> [Task requirements] Reproduce only this range: the line holding "Web page text" through the last line of the data below, both included, exactly, with no pictures.

> [Dataset content]
════════════════

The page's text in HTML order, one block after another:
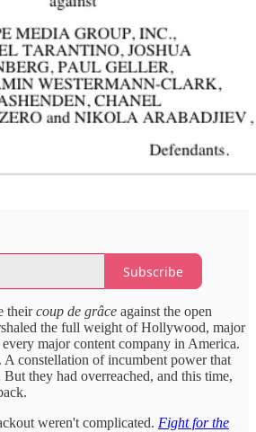
Subscribe
theircoup de grâce against the open
the full weight of Hollywood, major
major content company in America.
constellation of incumbent power that
they had overreached, and this time,
weren't complicated. Fight for the
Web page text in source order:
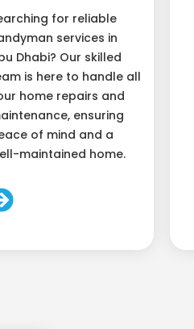
for reliable
services in
Dhabi? Our skilled
is here to handle all
home repairs and
ensuring
of mind and a
maintained home.
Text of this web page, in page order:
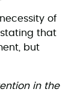
of
that
but
in the

════════════════

> [Task output]
Web page text in source order:
for reliable
services in
Dhabi? Our skilled
is here to handle all
home repairs and
ensuring
of mind and a
maintained home.
Text of this web page, in page order:
of
that
but
in the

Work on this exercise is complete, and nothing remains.